Wednesday, February 14, 2007

The Ferris Wheel


George Washington Ferris, the inventor of the Ferris wheel, was born on this day in 1859 in Galesburg, Illinois.

Ferris was a bridge and tunnel engineer who designed and built the first Ferris wheel for the World's Columbian Exposition in Chicago in 1893, a 264-foot pair of concentric wheels from which 36 pendulum passenger cars (with a total capacity of 2,160 riders) were hung, connected to a 45-ton axle -- the largest piece of steel forged up to that time -- powered by two 1,000-horsepower engines and supported by two 140-foot towers. His inspiration was the water wheels he had seen in the mining district of western Nevada, which delivered water in tiny buckets to troughs for the mining mules and horses.

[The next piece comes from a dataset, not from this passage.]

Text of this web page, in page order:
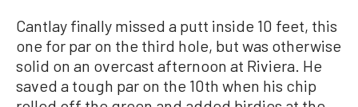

The wheel captured the imagination of the world, and the $350,000 it cost to build was recouped within the first few days of its opening on June 21, 1893. William Dean Howells, for one, called it "incomparably vast" -- but ultimately dismissed it as "a money-making contrivance." It was indeed that: it grossed $726,805.50, and it hinted at the fun that could be produced by modern technology.

Ferris rebuffed several offers for the rights to his invention, tried his hand for awhile at running his own amusement park, and died broke and suffering from depression in a Pittsburgh hospital on November 22, 1896. The original Ferris wheel changed hands several times and ultimately made its way to St. Louis, where it was demolished in 1906.